▶ Problem requirements: Pictures in the records below must be left out. Return exactly the lines from the line with "komplexer, Min Child" to the line with "use Net::DBus; [77, 204, 166, 220]", both included.
** Available data follows **
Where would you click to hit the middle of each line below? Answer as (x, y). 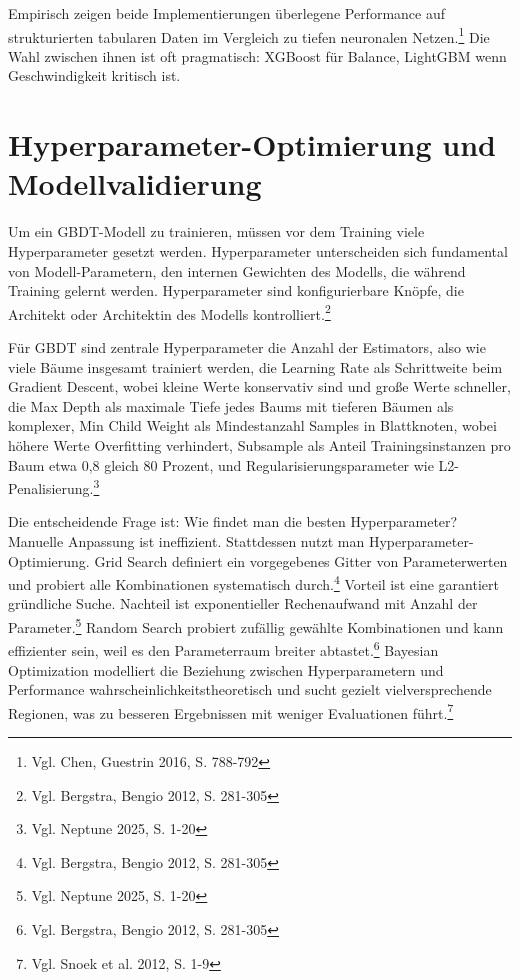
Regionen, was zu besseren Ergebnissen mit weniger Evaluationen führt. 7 (231, 711)
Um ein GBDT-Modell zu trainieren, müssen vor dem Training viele (216, 231)
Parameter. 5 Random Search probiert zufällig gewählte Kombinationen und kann (256, 625)
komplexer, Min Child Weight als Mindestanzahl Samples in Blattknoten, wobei (252, 425)
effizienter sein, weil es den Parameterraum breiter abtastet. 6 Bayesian (223, 648)
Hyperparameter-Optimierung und (252, 144)
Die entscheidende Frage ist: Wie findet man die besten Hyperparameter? (233, 521)
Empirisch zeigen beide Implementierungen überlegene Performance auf (226, 13)
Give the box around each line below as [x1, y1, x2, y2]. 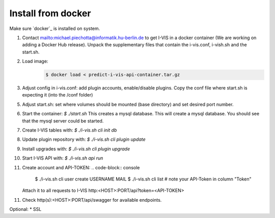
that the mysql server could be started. [22, 117, 104, 124]
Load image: [22, 58, 48, 65]
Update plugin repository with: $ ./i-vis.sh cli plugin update [22, 136, 146, 142]
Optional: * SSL [9, 206, 42, 212]
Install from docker [9, 8, 91, 19]
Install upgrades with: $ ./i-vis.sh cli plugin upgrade [22, 145, 130, 152]
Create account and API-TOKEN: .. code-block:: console [22, 164, 140, 170]
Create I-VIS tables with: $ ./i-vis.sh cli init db [22, 127, 117, 133]
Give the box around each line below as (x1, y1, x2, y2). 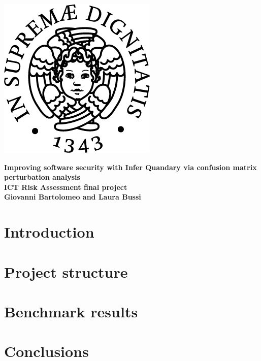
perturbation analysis (4, 172, 80, 182)
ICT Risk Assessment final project (4, 181, 127, 192)
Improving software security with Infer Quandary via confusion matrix (4, 161, 257, 172)
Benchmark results (4, 301, 138, 321)
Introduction (4, 221, 94, 242)
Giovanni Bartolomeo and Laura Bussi (4, 191, 141, 202)
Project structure (4, 261, 128, 282)
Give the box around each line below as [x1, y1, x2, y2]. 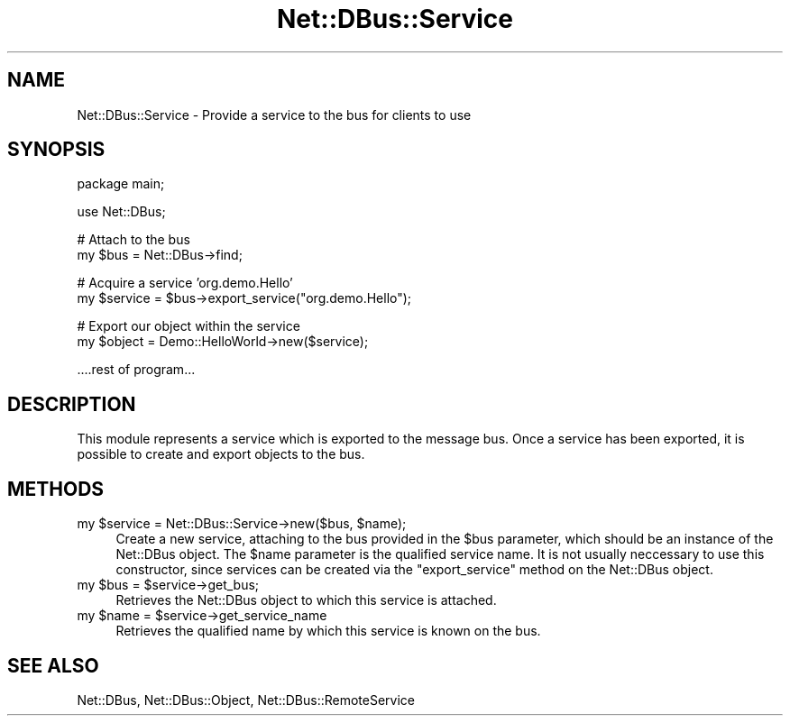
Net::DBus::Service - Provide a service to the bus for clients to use [77, 106, 472, 123]
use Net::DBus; [77, 204, 166, 220]
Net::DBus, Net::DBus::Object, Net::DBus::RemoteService [77, 691, 416, 708]
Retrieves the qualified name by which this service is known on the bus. [115, 623, 541, 639]
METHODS [7, 477, 105, 500]
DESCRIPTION [7, 392, 136, 416]
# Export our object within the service [77, 318, 300, 334]
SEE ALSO [7, 654, 99, 677]
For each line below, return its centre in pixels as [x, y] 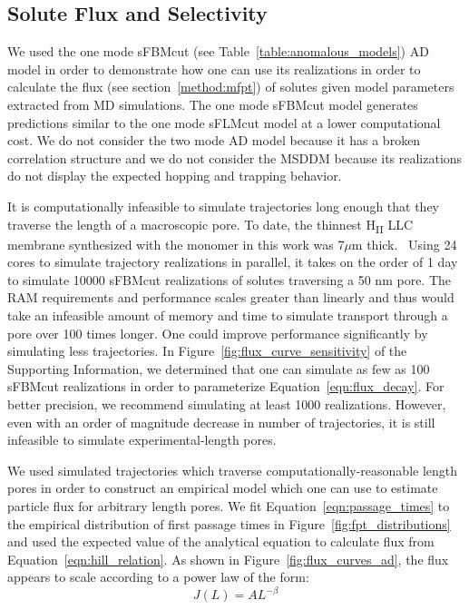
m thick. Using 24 [404, 244]
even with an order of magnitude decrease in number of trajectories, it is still [221, 422]
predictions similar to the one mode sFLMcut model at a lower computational [224, 122]
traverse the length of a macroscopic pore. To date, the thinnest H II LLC [210, 225]
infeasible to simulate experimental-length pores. [142, 440]
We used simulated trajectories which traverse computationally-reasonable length [233, 470]
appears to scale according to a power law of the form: [158, 577]
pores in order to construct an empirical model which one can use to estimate [223, 488]
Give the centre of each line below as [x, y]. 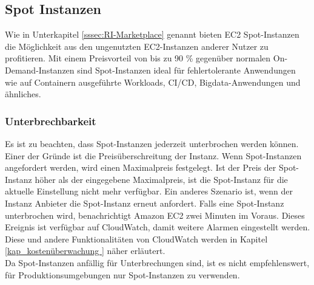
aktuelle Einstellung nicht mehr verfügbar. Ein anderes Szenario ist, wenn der [149, 191]
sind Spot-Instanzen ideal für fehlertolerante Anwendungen [186, 70]
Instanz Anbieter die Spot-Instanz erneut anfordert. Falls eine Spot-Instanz [145, 203]
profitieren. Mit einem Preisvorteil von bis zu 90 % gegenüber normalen [138, 58]
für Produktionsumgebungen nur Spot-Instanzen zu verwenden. [122, 274]
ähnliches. [23, 94]
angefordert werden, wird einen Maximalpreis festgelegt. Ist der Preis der [141, 167]
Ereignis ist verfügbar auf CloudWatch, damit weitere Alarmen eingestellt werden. [158, 227]
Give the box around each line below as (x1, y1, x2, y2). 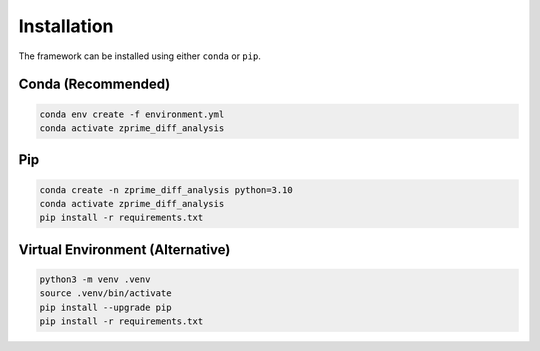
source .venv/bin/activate (39, 288, 172, 299)
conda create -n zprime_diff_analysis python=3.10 (39, 184, 294, 195)
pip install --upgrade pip (39, 301, 172, 313)
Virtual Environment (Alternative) (18, 241, 231, 258)
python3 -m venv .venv (39, 273, 151, 285)
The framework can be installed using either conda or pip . (18, 50, 262, 62)
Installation (18, 15, 114, 37)
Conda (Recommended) (18, 76, 171, 93)
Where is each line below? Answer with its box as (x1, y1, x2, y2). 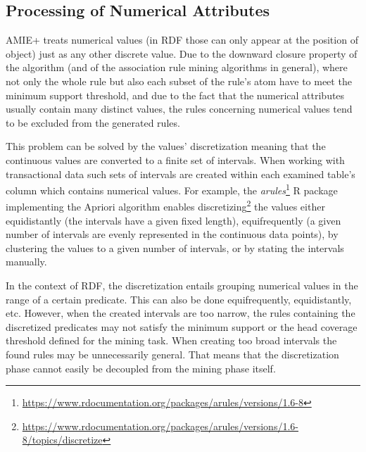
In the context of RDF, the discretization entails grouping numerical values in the (6, 278, 358, 293)
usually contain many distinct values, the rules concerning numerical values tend (6, 101, 353, 116)
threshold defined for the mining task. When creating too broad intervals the (6, 333, 337, 348)
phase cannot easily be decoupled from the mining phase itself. (6, 360, 276, 375)
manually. (6, 254, 47, 269)
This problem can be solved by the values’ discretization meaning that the (6, 139, 326, 153)
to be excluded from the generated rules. (6, 115, 180, 130)
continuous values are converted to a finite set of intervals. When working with (6, 152, 345, 167)
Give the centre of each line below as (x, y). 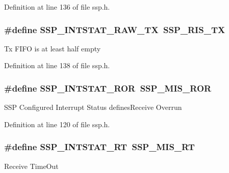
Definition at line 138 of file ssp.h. (57, 65)
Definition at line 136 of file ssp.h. (57, 7)
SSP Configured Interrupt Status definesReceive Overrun (93, 107)
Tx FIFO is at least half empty (53, 48)
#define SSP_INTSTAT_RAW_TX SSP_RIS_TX (115, 29)
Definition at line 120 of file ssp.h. (57, 124)
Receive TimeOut (31, 166)
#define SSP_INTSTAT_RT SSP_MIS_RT (99, 147)
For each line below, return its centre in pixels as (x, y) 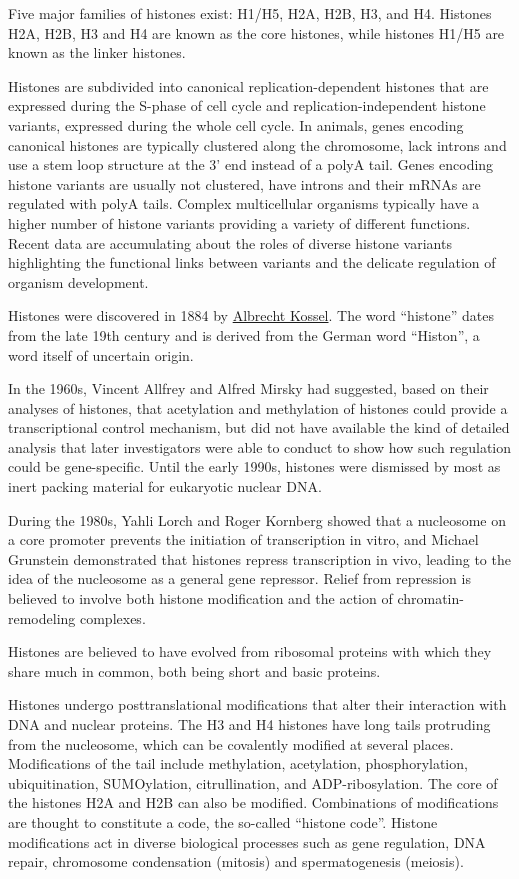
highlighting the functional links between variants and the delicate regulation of (252, 262)
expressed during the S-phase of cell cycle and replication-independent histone (247, 105)
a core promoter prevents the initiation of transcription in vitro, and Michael (243, 539)
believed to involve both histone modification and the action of (200, 598)
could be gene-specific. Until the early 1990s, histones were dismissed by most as (254, 466)
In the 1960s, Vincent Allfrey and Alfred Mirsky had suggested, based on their (248, 388)
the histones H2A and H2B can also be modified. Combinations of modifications (253, 802)
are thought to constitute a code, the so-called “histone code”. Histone (223, 821)
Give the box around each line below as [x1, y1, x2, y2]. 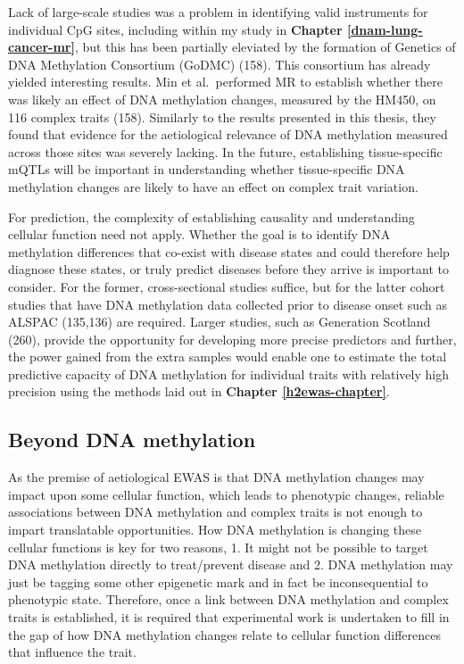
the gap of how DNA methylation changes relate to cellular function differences [8, 625, 442, 643]
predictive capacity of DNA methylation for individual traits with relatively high [8, 364, 449, 383]
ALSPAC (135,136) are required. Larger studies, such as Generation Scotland [8, 312, 431, 331]
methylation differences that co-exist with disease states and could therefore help [8, 242, 450, 261]
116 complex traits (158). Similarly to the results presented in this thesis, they [8, 107, 436, 126]
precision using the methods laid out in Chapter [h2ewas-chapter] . [8, 382, 390, 401]
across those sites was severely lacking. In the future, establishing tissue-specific [8, 142, 443, 161]
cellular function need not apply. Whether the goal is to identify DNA [8, 225, 391, 244]
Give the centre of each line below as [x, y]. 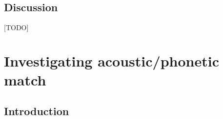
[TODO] [16, 27]
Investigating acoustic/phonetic [111, 60]
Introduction [37, 110]
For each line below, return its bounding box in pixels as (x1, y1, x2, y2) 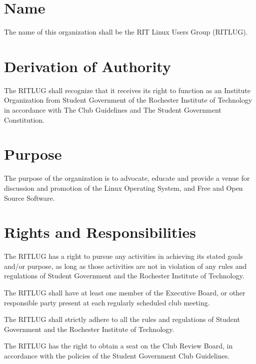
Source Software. (4, 192, 55, 203)
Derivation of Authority (4, 56, 171, 76)
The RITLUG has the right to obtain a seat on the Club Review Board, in (4, 340, 233, 351)
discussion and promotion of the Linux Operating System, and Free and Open (4, 182, 243, 193)
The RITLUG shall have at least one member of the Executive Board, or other (4, 287, 245, 298)
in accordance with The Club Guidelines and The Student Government (4, 105, 221, 115)
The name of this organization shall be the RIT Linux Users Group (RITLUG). (4, 27, 248, 37)
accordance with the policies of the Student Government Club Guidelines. (4, 350, 230, 360)
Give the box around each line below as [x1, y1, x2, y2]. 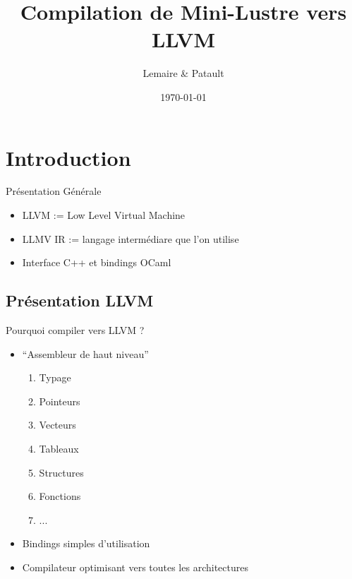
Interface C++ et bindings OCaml [22, 255, 171, 270]
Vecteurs [39, 417, 76, 432]
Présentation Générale [6, 184, 102, 198]
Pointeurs [39, 393, 80, 408]
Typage [39, 370, 71, 385]
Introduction [6, 143, 131, 172]
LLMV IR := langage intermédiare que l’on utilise [22, 231, 239, 246]
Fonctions [39, 489, 81, 503]
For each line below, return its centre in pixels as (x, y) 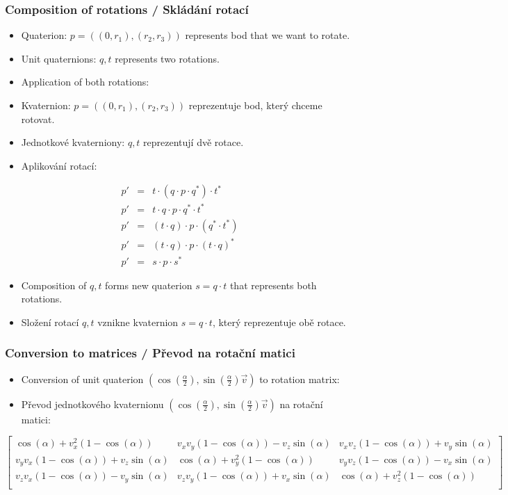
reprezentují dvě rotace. (194, 142)
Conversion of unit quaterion (82, 379)
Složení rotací (50, 322)
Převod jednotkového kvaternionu (92, 404)
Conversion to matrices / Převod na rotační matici (150, 353)
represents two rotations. (167, 58)
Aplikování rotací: (59, 165)
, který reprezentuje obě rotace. (279, 322)
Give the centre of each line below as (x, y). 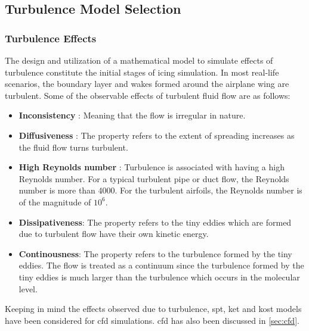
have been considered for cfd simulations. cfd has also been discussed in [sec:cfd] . (152, 320)
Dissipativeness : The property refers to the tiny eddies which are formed (155, 222)
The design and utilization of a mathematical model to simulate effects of (139, 60)
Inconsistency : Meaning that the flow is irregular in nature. (132, 115)
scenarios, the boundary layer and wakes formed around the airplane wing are (147, 84)
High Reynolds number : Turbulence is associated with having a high (152, 167)
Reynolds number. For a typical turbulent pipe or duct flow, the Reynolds (154, 178)
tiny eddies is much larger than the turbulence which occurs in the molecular (159, 277)
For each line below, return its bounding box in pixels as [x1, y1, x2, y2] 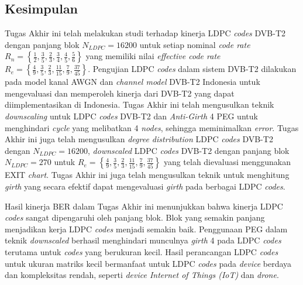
** End of Available data **
▶ The answer:
komplexer, Min Child Weight als Mindestanzahl Samples in Blattknoten, wobei (252, 425)
effizienter sein, weil es den Parameterraum breiter abtastet. 6 Bayesian (223, 648)
Hyperparameter-Optimierung und (252, 144)
Die entscheidende Frage ist: Wie findet man die besten Hyperparameter? (233, 521)
Empirisch zeigen beide Implementierungen überlegene Performance auf (226, 13)
Give the box around each line below as [x1, y1, x2, y2]. 
that the mysql server could be started. [22, 117, 104, 124]
Load image: [22, 58, 48, 65]
Update plugin repository with: $ ./i-vis.sh cli plugin update [22, 136, 146, 142]
Optional: * SSL [9, 206, 42, 212]
Install from docker [9, 8, 91, 19]
Install upgrades with: $ ./i-vis.sh cli plugin upgrade [22, 145, 130, 152]
Create account and API-TOKEN: .. code-block:: console [22, 164, 140, 170]
Create I-VIS tables with: $ ./i-vis.sh cli init db [22, 127, 117, 133]
Give the box around each line below as (x1, y1, x2, y2). 
perturbation analysis (4, 172, 80, 182)
ICT Risk Assessment final project (4, 181, 127, 192)
Improving software security with Infer Quandary via confusion matrix (4, 161, 257, 172)
Benchmark results (4, 301, 138, 321)
Introduction (4, 221, 94, 242)
Giovanni Bartolomeo and Laura Bussi (4, 191, 141, 202)
Project structure (4, 261, 128, 282)
Give the box around each line below as [x1, y1, x2, y2]. 
Net::DBus::Service - Provide a service to the bus for clients to use [77, 106, 472, 123]
use Net::DBus; [77, 204, 166, 220]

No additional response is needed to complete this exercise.